If you sell or otherwise transfer or have sold or otherwise transferred all of your shares in Vallares, you should immediately forward this document and the accompanying documents (including the Form of Proxy) to the purchaser or transferee, or to the bank, stockbroker or other agent through whom the sale or transfer was effected, for delivery to the purchaser or transferee. However, these documents should not be forwarded or transmitted (in whole or in part) in, into or from any jurisdiction in which such act would constitute a violation of the relevant laws of such jurisdiction. If you sell or otherwise transfer or you have sold or otherwise transferred only part of your holding of shares in Vallares, you should retain these documents and consult the bank, stockbroker or other agent through whom the sale or transfer was effected.
VALLARES PLC
(incorporated in Jersey with registration number 107897)

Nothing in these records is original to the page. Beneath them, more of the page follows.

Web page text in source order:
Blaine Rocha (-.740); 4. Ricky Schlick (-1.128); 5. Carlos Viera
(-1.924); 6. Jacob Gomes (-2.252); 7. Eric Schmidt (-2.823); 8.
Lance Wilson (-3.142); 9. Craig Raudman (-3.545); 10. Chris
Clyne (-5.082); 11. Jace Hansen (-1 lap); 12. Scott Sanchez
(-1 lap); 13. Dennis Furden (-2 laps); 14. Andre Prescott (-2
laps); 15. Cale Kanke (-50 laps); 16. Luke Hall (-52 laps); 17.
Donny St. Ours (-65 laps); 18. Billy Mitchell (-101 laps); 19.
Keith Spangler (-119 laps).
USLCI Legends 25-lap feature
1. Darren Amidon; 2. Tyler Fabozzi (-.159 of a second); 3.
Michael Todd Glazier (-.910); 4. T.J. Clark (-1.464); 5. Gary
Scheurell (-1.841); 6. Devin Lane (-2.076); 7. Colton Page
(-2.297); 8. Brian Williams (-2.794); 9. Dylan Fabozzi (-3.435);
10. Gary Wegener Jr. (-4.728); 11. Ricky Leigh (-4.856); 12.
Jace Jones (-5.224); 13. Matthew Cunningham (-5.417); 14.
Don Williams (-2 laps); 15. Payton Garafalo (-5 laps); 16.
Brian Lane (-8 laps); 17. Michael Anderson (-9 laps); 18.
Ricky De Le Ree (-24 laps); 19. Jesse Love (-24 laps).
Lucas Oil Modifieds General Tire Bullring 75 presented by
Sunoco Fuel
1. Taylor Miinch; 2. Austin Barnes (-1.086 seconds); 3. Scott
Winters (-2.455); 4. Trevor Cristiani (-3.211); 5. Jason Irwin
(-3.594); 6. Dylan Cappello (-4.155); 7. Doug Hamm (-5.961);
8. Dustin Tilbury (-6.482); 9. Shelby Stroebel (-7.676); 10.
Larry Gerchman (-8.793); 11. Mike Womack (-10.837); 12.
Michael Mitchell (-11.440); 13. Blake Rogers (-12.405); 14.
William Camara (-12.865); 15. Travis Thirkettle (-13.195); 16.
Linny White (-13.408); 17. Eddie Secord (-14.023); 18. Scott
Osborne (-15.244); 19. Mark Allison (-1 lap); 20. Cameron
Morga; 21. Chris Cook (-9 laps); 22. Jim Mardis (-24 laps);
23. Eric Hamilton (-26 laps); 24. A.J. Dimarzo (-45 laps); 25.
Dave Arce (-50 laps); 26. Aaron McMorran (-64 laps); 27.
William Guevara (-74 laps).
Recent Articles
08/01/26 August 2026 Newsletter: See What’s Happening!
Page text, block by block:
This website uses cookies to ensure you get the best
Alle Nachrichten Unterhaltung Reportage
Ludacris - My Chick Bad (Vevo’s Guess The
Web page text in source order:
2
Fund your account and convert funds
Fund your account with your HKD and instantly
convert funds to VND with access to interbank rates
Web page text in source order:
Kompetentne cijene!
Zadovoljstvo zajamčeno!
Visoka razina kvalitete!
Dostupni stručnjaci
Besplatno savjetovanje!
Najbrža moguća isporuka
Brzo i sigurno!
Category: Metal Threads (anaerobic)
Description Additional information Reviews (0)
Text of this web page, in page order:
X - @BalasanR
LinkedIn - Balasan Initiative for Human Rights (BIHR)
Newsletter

Proposed change of name to
Genel Energy plc Notice of General Meeting
Shareholders should read the whole of this document. Capitalised terms in this document have the meanings ascribed to them in the section of this document headed “Definitions”. References to times are to London time unless otherwise stated.

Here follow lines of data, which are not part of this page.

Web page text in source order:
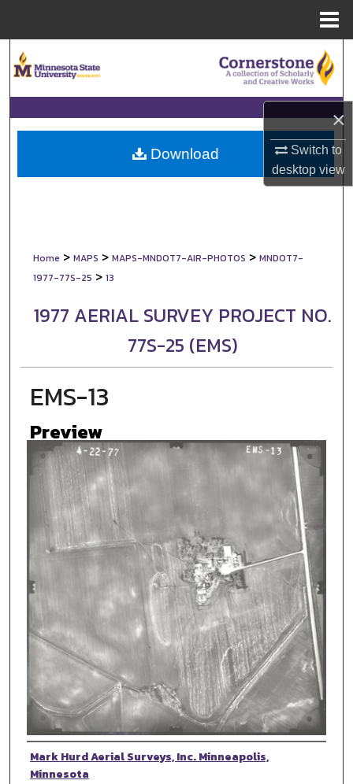
×
Switch to
desktopview
Browse Collections
My Account
About
Home > MAPS > MAPS-MNDOT7-AIR-PHOTOS > MNDOT7-
1977-77S-25 > 13
1977 AERIAL SURVEY PROJECT NO.
77S-25 (EMS)
EMS-13
Preview
Photographer
Mark Hurd Aerial Surveys, Inc. Minneapolis,
Minnesota
Download
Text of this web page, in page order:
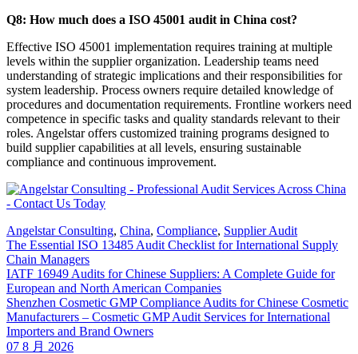
Q8: How much does a ISO 45001 audit in China cost?
Effective ISO 45001 implementation requires training at multiple
levels within the supplier organization. Leadership teams need
understanding of strategic implications and their responsibilities for
system leadership. Process owners require detailed knowledge of
procedures and documentation requirements. Frontline workers need
competence in specific tasks and quality standards relevant to their
roles. Angelstar offers customized training programs designed to
build supplier capabilities at all levels, ensuring sustainable
compliance and continuous improvement.
Angelstar Consulting, China, Compliance, Supplier Audit
The Essential ISO 13485 Audit Checklist for International Supply
Chain Managers
IATF 16949 Audits for Chinese Suppliers: A Complete Guide for
European and North American Companies
Shenzhen Cosmetic GMP Compliance Audits for Chinese Cosmetic
Manufacturers – Cosmetic GMP Audit Services for International
Importers and Brand Owners
07 8 月 2026
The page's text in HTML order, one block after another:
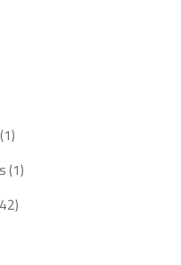
11
product
11
4242
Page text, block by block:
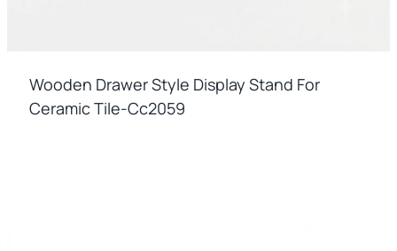
Wooden Drawer Style Display Stand For
Ceramic Tile-Cc2059
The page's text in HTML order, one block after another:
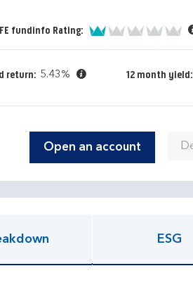
FE fundinfo Rating: 1 of 5
return: 5.43% 12 month yield:
Open an account
ESG
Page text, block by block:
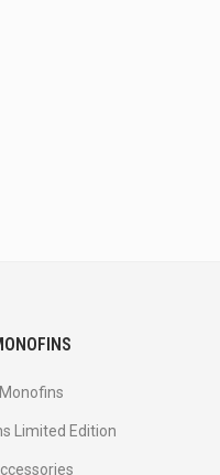
Monofins
Limited Edition
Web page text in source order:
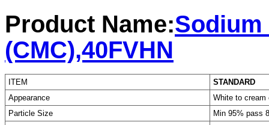
Product Name:
(CMC),40FVHN
ITEM
STANDARD
Appearance
White to cream
Particle Size
Min 95% pass
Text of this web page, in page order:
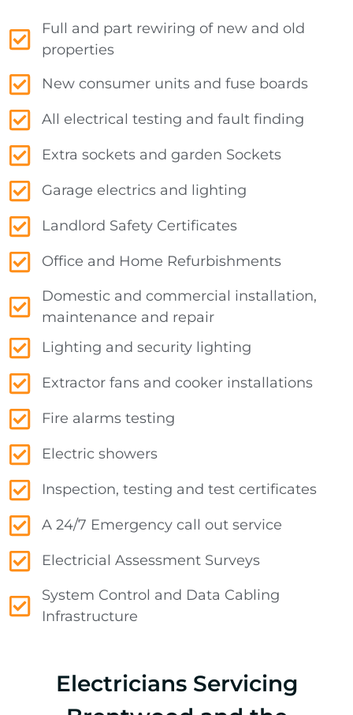
Full and part rewiring of new and old
properties
New consumer units and fuse boards
All electrical testing and fault finding
Extra sockets and garden Sockets
Garage electrics and lighting
Landlord Safety Certificates
Office and Home Refurbishments
Domestic and commercial installation,
maintenance and repair
Lighting and security lighting
Extractor fans and cooker installations
Fire alarms testing
Electric showers
Inspection, testing and test certificates
A 24/7 Emergency call out service
Electricial Assessment Surveys
System Control and Data Cabling
Infrastructure
Electricians Servicing
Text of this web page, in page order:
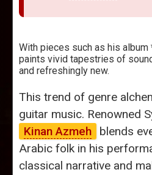
With pieces such as his
paints vivid tapestries of
and refreshingly new.
This trend of genre
guitar music. Renowned
Kinan Azmeh
blends
Arabic folk in his
classical narrative and
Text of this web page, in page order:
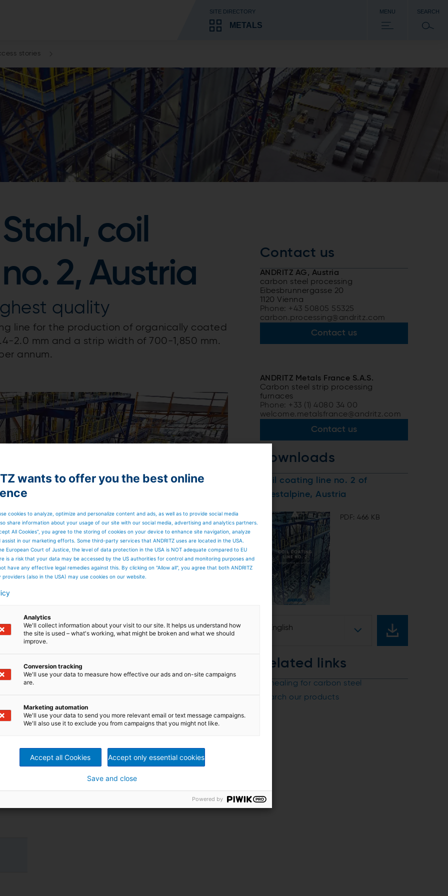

Your attention is drawn to the letter from the Chairman of Vallares set out in this document, which contains the unanimous recommendation of the directors of Vallares that you vote in favour of the resolution to be proposed at the General Meeting.

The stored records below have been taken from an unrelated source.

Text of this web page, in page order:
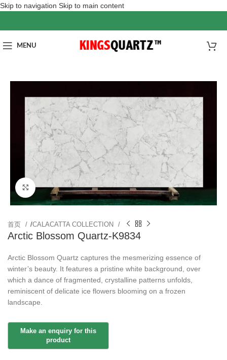
Skip to navigation Skip to main content
MENU
Click to enlarge
首页 /CALACATTA COLLECTION
Arctic Blossom Quartz-K9834
Arctic Blossom Quartz captures the mesmerizing essence of
winter’s beauty. It features a pristine white background, over
which a dance of fragmented, crystalline patterns unfolds,
reminiscent of delicate ice flowers blooming on a frozen
landscape.
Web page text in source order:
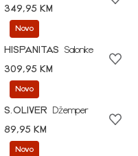
349,95 KM
Novo
HISPANITAS
Salonke
309,95 KM
Novo
S.OLIVER
Džemper
89,95 KM
Novo
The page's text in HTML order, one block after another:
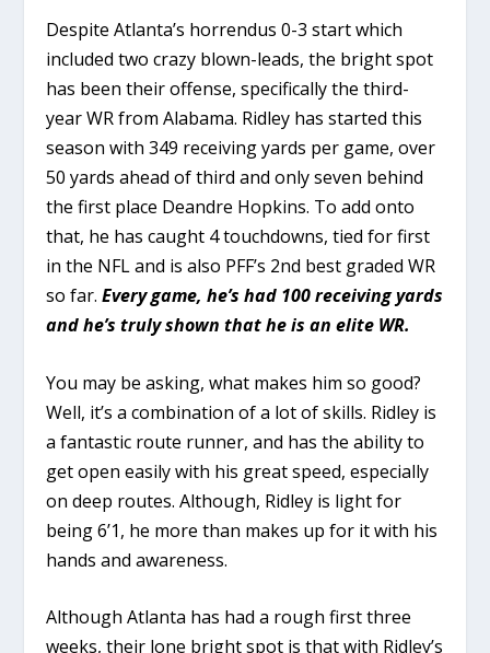
Despite Atlanta’s horrendus 0-3 start which
included two crazy blown-leads, the bright spot
has been their offense, specifically the third-
year WR from Alabama. Ridley has started this
season with 349 receiving yards per game, over
50 yards ahead of third and only seven behind
the first place Deandre Hopkins. To add onto
that, he has caught 4 touchdowns, tied for first
in the NFL and is also PFF’s 2nd best graded WR
so far.Every game, he’s had 100 receiving yards
and he’s truly shown that he is an elite WR.
You may be asking, what makes him so good?
Well, it’s a combination of a lot of skills. Ridley is
a fantastic route runner, and has the ability to
get open easily with his great speed, especially
on deep routes. Although, Ridley is light for
being 6’1, he more than makes up for it with his
hands and awareness.
Although Atlanta has had a rough first three
weeks, their lone bright spot is that with Ridley’s
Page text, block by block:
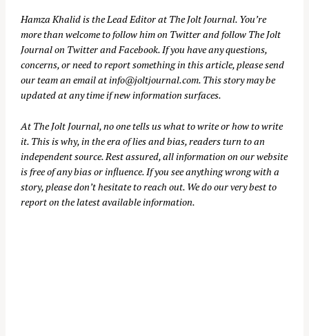
Hamza Khalid is the Lead Editor at The Jolt Journal. You’re
more than welcome to follow him on Twitterand follow The Jolt
Journal on TwitterandFacebook. If you have any questions,
concerns, or need to report something in this article, please send
our team an email atinfo@joltjournal.com. This story may be
updated at any time if new information surfaces.
At The Jolt Journal, no one tells us what to write or how to write
it. This is why, in the era of lies and bias, readers turn to an
independent source. Rest assured, all information on our website
is free of any bias or influence. If you see anything wrong with a
story, please don’t hesitate to reach out. We do our very best to
report on the latest available information.

A meeting to consider the proposed change of name of the Company will be held at 11.00 a.m. on 18 November 2011. Notice of the General Meeting, which will be held at 12 Castle Street, St Helier, Jersey JE2 3RT, Channel Islands, is set out at the end of this document.
The action to be taken by Shareholders in respect of the General Meeting is set out under the heading “Action to be taken” of the letter from the Chairman of Vallares. Shareholders will find enclosed with this document a Form of Proxy for use in connection with the General Meeting. Whether or not you intend to be present at the General Meeting in person, please complete and sign the enclosed Form of Proxy in accordance with the instructions printed on it and return it to the agent of Vallares’ Registrars, Capita Registrars Limited, PXS, 34 Beckenham Road, Beckenham, BR3 4TU, United Kingdom, as soon as possible and, in any event, so as to be received by 11.00 a.m. on 16 November 2011. Forms of Proxy returned by fax will not be accepted.
Shareholders who hold their shares through CREST and who wish to appoint a proxy or proxies for the General Meeting or any adjournment(s) by using the CREST electronic proxy appointment service may do so by using the CREST proxy voting service in accordance with the procedures set out in the CREST manual. CREST personal members or other CREST sponsored members, and those CREST members who have appointed a voting service provider, should refer to that CREST sponsor or voting service provider(s), who will be able to take the appropriate action on their behalf.
If you have any questions about this document, the General Meeting or the resolution to be proposed at the General Meeting, or are in any doubt as to how to complete the Form of Proxy, please call the Shareholder helpline between 9.00 a.m. and 5.30 p.m. (London time) Monday to Friday (except UK public holidays) on 0871 664 0300 (from within the UK) or +44 20 8639 3399 (from outside the UK). Calls will be charged at 10 pence per minute from a British Telecommunications landline. Calls to the Shareholder helpline from outside the UK will be charged at international rates. Other telephone provider costs may vary. Please note that calls may be monitored or recorded and the helpline cannot provide financial, legal or tax advice or advice on the merits of the proposed change of name.
EXPECTED TIMETABLE OF EVENTS
11.00 a.m. on 16 November 2011 11.00 a.m. on 18 November 2011 8.00 a.m. on 21 November 2011
Latest time for receipt by Vallares’ Registrars of Form of Proxy from Shareholders General Meeting Completion of the Acquisition Admission Change of name to Genel Energy plc effective
Unless otherwise stated, all references to times in this document are to London time. The times and dates given are based on the Directors’ current expectations and may be subject to change.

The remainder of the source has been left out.